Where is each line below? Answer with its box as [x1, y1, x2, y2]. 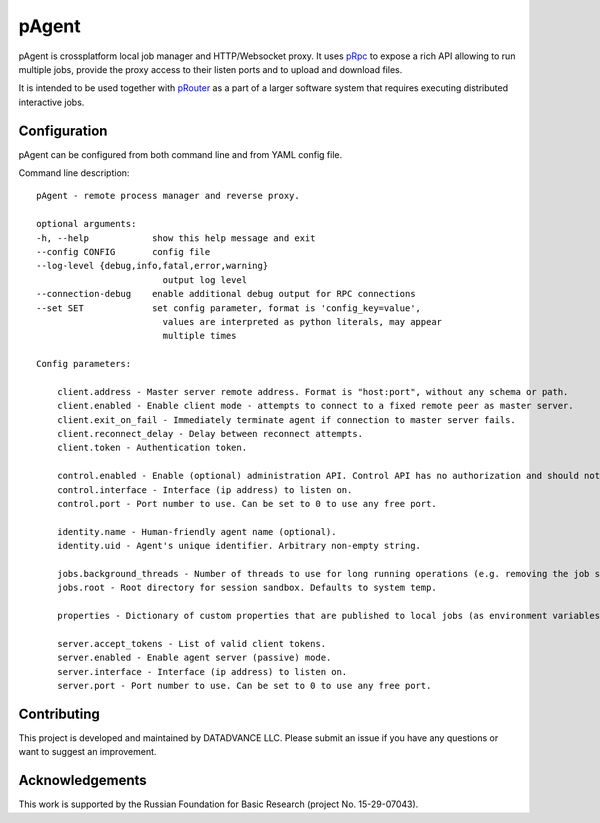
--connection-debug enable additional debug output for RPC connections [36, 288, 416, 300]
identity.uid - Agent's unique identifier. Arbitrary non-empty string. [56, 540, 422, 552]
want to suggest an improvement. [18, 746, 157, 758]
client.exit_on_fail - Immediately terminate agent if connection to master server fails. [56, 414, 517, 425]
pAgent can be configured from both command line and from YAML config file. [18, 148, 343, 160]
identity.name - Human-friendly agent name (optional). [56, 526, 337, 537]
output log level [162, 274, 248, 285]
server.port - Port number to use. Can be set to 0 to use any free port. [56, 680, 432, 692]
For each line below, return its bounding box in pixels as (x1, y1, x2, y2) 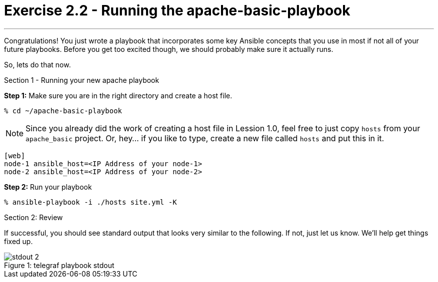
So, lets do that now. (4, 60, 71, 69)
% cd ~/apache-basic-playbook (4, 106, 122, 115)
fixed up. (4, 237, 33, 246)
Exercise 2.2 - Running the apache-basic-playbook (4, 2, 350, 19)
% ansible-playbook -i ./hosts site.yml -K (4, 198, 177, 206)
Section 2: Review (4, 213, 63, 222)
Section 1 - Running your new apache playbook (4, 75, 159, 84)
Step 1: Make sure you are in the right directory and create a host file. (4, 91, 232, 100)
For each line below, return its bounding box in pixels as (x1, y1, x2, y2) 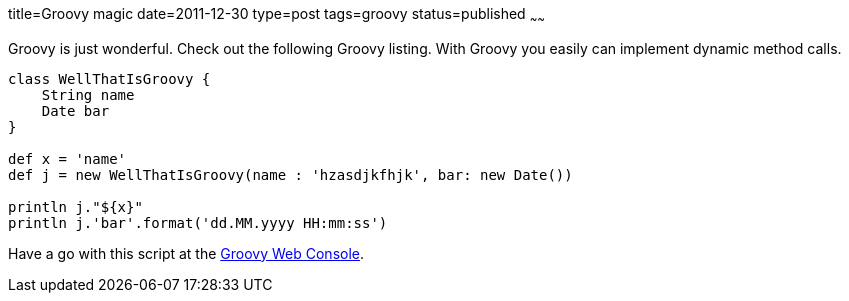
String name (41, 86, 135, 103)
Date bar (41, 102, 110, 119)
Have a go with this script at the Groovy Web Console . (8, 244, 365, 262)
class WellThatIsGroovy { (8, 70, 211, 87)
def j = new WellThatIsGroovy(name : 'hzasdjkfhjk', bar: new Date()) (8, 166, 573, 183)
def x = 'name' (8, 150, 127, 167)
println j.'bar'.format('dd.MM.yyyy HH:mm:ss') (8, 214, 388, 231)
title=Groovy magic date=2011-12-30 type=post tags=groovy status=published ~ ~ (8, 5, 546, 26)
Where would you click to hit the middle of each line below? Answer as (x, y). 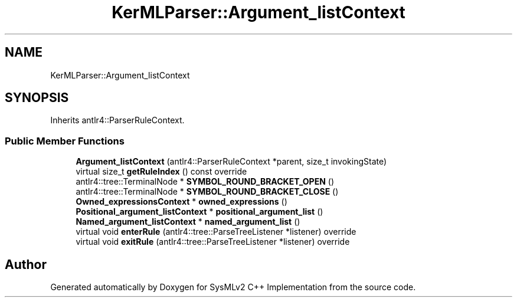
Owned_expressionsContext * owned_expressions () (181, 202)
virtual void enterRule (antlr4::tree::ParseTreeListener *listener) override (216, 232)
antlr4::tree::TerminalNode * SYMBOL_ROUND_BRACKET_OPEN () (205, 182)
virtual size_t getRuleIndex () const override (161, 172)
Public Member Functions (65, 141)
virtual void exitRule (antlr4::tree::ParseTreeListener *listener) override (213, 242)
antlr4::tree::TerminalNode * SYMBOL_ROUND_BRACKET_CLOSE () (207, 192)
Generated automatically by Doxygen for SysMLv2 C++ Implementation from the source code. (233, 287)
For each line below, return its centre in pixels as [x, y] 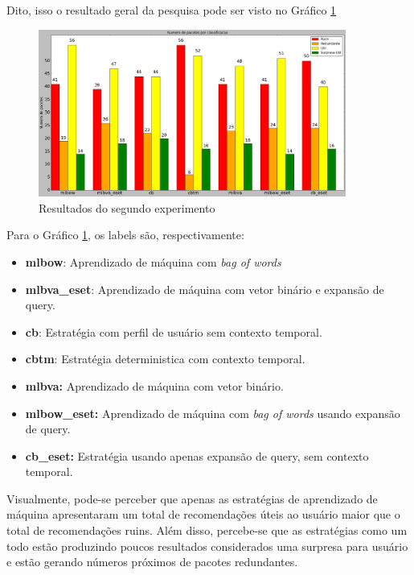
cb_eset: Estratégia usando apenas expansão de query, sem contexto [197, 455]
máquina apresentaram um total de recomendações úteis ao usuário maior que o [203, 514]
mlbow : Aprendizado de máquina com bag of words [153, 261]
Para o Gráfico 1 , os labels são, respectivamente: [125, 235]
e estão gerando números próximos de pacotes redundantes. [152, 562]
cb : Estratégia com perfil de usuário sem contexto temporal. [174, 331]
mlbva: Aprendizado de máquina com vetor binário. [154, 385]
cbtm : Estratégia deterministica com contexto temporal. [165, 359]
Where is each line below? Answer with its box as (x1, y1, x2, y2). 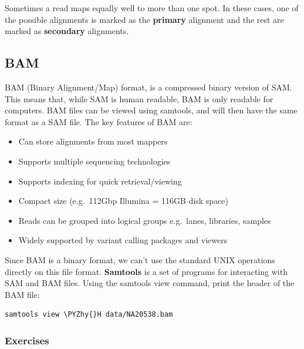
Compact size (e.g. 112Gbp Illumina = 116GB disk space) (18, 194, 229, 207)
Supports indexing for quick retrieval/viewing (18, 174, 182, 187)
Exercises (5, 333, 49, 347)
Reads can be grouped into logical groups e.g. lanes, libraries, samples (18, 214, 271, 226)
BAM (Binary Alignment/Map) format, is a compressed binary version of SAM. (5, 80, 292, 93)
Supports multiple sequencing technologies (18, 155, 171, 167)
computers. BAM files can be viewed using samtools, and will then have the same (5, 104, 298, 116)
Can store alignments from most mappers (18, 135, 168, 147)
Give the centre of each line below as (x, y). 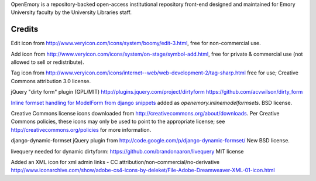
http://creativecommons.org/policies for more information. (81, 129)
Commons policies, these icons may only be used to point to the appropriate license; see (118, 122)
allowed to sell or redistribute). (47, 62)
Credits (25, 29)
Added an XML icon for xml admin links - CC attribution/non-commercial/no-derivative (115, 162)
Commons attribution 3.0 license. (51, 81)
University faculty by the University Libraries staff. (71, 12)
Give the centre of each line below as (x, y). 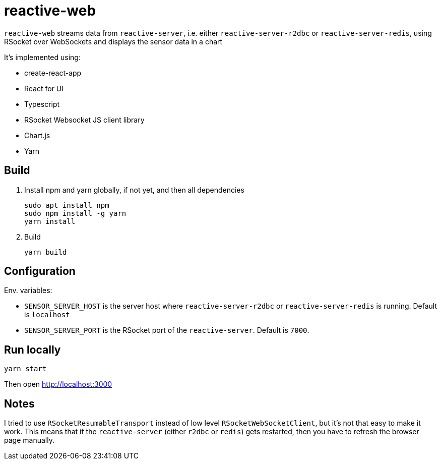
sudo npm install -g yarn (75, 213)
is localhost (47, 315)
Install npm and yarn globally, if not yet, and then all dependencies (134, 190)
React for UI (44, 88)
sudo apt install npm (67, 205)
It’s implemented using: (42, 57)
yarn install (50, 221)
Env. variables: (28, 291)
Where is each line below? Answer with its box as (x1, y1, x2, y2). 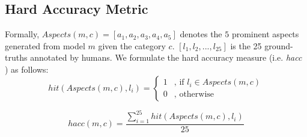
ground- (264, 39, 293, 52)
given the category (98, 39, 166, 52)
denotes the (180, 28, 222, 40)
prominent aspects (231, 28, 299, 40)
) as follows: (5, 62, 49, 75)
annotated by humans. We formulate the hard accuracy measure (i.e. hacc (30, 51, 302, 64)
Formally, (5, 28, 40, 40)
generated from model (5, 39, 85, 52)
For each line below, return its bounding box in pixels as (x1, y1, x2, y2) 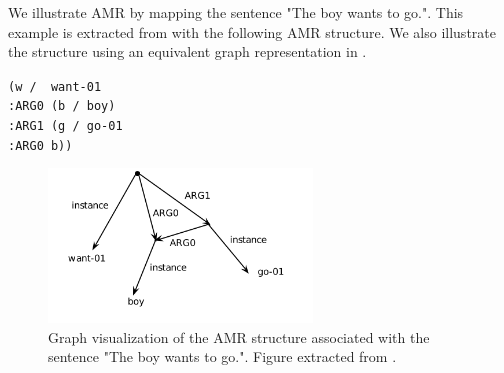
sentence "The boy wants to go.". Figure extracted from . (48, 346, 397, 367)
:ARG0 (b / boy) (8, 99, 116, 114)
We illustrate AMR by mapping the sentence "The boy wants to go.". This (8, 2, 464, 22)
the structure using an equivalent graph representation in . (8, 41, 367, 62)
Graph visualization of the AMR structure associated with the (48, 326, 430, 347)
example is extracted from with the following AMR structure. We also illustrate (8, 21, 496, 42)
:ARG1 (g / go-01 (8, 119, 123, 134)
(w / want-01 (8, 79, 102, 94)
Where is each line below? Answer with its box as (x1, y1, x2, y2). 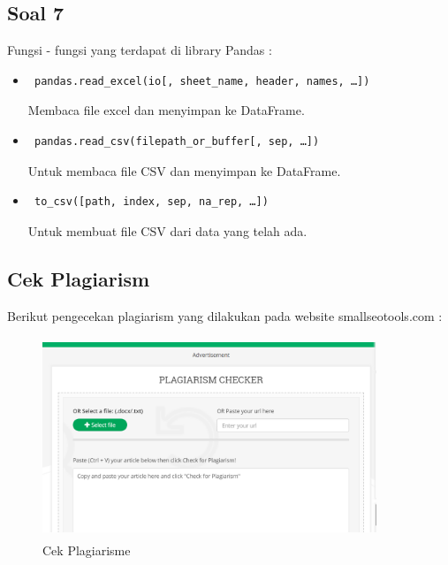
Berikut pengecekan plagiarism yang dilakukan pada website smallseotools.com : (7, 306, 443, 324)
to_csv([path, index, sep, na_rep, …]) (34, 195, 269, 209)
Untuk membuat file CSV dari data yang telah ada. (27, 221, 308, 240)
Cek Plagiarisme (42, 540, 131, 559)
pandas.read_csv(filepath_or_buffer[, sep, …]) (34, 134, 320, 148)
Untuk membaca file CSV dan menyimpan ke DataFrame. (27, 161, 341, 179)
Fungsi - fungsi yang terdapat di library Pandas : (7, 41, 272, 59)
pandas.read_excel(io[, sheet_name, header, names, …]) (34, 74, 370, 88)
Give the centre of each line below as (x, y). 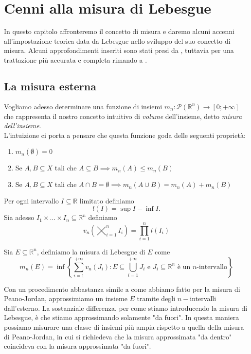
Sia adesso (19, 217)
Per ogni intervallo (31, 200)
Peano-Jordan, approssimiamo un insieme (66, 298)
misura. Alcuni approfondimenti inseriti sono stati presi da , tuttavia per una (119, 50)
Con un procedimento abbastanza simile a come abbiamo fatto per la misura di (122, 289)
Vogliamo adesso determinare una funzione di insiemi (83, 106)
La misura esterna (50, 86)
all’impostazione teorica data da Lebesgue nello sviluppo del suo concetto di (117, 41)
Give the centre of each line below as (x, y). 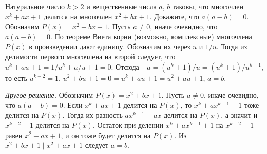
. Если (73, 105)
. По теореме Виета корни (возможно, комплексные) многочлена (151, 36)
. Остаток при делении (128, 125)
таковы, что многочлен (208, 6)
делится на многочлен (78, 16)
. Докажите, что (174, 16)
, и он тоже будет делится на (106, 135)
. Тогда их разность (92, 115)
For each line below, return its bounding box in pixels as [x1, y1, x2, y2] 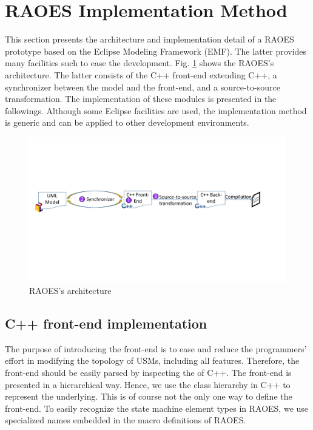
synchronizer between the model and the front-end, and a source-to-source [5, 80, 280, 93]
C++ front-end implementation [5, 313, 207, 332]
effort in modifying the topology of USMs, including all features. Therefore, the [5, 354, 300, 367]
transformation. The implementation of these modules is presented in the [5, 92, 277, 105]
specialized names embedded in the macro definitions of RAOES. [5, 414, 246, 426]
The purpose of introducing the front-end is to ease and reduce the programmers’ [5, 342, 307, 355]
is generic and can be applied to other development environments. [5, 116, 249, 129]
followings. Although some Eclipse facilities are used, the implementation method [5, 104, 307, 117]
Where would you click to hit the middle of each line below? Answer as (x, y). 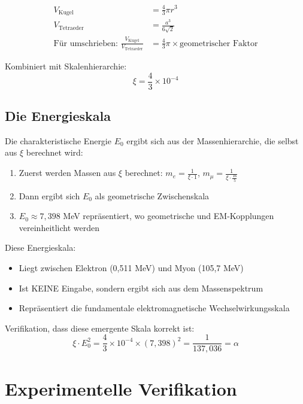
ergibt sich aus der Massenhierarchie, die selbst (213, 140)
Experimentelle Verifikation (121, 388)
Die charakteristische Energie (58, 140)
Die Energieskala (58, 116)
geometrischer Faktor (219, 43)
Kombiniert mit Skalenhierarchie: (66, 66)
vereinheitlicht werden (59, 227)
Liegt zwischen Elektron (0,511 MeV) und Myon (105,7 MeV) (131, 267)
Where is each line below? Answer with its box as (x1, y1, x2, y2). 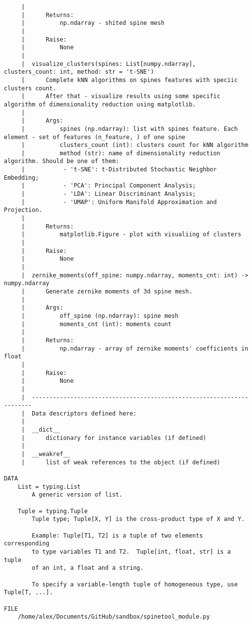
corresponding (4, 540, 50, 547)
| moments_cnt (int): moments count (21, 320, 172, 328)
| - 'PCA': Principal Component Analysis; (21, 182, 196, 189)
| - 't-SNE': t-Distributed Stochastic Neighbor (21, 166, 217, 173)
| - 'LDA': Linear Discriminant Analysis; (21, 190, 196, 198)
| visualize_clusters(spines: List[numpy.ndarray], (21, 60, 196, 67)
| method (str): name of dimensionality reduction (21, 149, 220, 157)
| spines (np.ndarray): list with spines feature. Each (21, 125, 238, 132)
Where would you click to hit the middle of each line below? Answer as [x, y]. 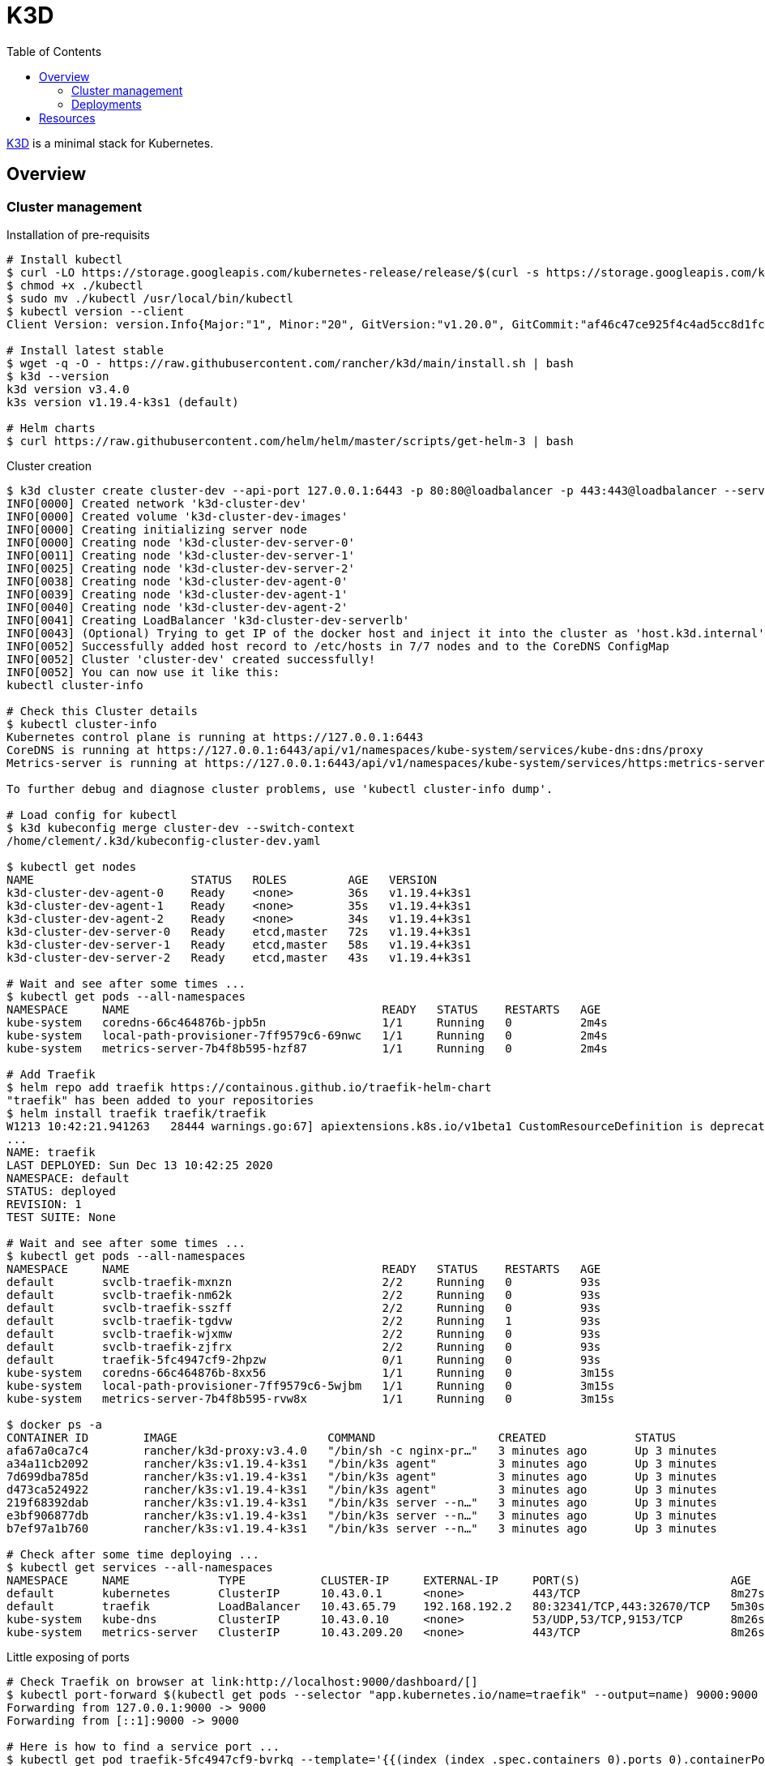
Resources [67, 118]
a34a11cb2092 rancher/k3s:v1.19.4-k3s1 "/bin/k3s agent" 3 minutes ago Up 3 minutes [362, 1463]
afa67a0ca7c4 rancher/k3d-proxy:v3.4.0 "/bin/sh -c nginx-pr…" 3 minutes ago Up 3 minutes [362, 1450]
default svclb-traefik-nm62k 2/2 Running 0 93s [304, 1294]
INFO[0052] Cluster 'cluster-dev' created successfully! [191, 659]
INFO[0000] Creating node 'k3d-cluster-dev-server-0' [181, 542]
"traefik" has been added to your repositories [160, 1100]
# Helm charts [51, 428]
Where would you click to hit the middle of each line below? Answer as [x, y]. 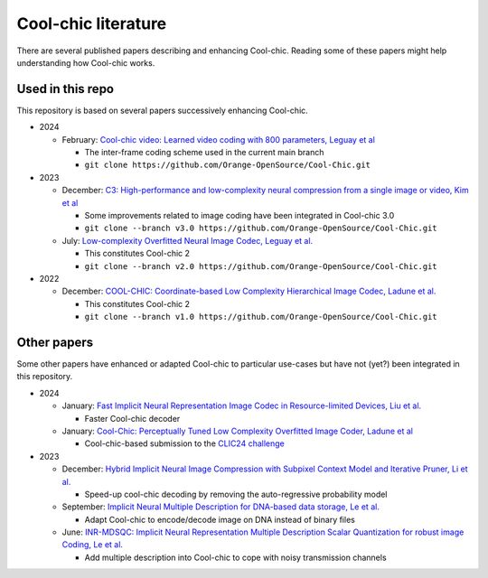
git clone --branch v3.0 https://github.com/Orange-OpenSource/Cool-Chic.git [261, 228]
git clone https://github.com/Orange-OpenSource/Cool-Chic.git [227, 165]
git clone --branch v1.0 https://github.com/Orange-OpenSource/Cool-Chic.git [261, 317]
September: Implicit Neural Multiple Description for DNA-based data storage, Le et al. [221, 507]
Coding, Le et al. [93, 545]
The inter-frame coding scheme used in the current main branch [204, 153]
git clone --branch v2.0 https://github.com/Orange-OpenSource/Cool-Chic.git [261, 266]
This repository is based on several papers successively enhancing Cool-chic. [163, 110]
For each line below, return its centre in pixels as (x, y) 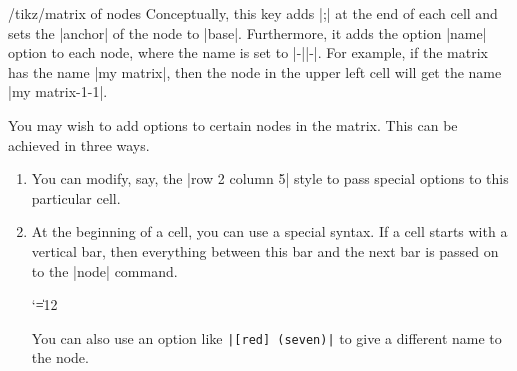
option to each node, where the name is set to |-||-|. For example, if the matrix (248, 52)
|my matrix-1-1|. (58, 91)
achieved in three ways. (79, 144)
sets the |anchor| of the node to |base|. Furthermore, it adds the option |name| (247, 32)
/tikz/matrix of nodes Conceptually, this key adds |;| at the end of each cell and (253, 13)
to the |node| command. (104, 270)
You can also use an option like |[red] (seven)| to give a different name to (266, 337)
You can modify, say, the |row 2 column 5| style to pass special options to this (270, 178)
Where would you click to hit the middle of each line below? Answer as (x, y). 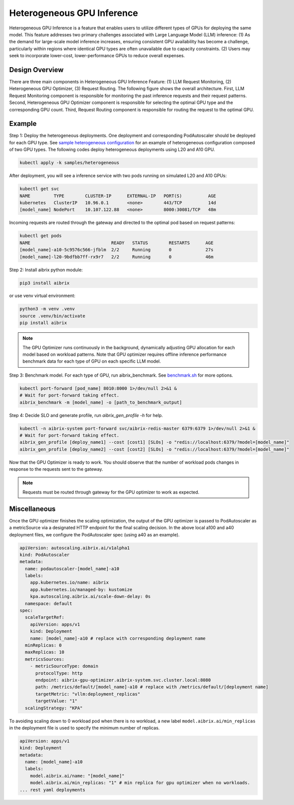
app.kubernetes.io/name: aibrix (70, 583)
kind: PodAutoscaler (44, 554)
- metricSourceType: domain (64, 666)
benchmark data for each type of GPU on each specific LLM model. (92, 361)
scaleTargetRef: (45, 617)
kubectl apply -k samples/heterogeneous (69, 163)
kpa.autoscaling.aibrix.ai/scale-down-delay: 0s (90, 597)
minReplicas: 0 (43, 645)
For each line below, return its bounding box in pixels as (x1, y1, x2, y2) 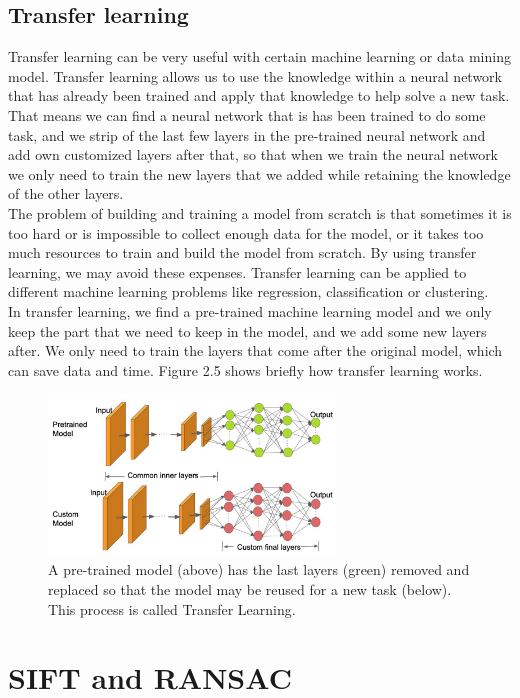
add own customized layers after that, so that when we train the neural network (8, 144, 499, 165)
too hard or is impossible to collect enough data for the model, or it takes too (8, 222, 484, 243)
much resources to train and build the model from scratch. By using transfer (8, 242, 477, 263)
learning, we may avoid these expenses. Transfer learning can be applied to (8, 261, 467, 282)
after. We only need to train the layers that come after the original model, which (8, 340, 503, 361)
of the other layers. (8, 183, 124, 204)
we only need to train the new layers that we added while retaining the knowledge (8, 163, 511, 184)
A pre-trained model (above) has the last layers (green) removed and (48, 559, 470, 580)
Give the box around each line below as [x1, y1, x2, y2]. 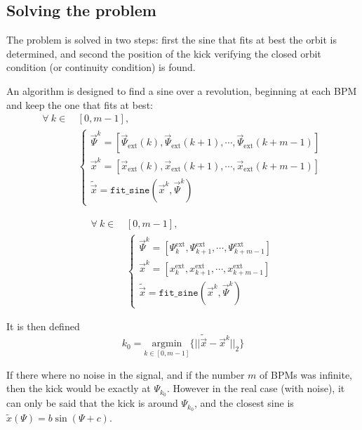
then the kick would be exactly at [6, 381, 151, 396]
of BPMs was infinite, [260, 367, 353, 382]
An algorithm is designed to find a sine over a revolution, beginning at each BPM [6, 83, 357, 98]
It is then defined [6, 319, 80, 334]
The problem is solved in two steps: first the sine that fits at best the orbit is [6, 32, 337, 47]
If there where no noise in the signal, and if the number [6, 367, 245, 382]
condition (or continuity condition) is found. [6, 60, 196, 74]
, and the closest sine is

************

Which part of the entries opens with the line containing "denotes the (180, 28, 222, 40)" and closes with the line containing "Если (73, 105)"? Output that part exactly, ends included, pictures excluded.

RESULT OF THE TASK:
denotes the (180, 28, 222, 40)
prominent aspects (231, 28, 299, 40)
) as follows: (5, 62, 49, 75)
annotated by humans. We formulate the hard accuracy measure (i.e. hacc (30, 51, 302, 64)
Formally, (5, 28, 40, 40)
generated from model (5, 39, 85, 52)
For each line below, return its bounding box in pixels as (x1, y1, x2, y2) 
sentence "The boy wants to go.". Figure extracted from . (48, 346, 397, 367)
:ARG0 (b / boy) (8, 99, 116, 114)
We illustrate AMR by mapping the sentence "The boy wants to go.". This (8, 2, 464, 22)
the structure using an equivalent graph representation in . (8, 41, 367, 62)
Graph visualization of the AMR structure associated with the (48, 326, 430, 347)
example is extracted from with the following AMR structure. We also illustrate (8, 21, 496, 42)
:ARG1 (g / go-01 (8, 119, 123, 134)
(w / want-01 (8, 79, 102, 94)
Where is each line below? Answer with its box as (x1, y1, x2, y2). 
Berikut pengecekan plagiarism yang dilakukan pada website smallseotools.com : (7, 306, 443, 324)
to_csv([path, index, sep, na_rep, …]) (34, 195, 269, 209)
Untuk membuat file CSV dari data yang telah ada. (27, 221, 308, 240)
Cek Plagiarisme (42, 540, 131, 559)
pandas.read_csv(filepath_or_buffer[, sep, …]) (34, 134, 320, 148)
Untuk membaca file CSV dan menyimpan ke DataFrame. (27, 161, 341, 179)
Fungsi - fungsi yang terdapat di library Pandas : (7, 41, 272, 59)
pandas.read_excel(io[, sheet_name, header, names, …]) (34, 74, 370, 88)
Give the centre of each line below as (x, y). 
Sia adesso (19, 217)
Per ogni intervallo (31, 200)
Peano-Jordan, approssimiamo un insieme (66, 298)
misura. Alcuni approfondimenti inseriti sono stati presi da , tuttavia per una (119, 50)
Con un procedimento abbastanza simile a come abbiamo fatto per la misura di (122, 289)
Vogliamo adesso determinare una funzione di insiemi (83, 106)
La misura esterna (50, 86)
all’impostazione teorica data da Lebesgue nello sviluppo del suo concetto di (117, 41)
Give the centre of each line below as (x, y). 
. Если (73, 105)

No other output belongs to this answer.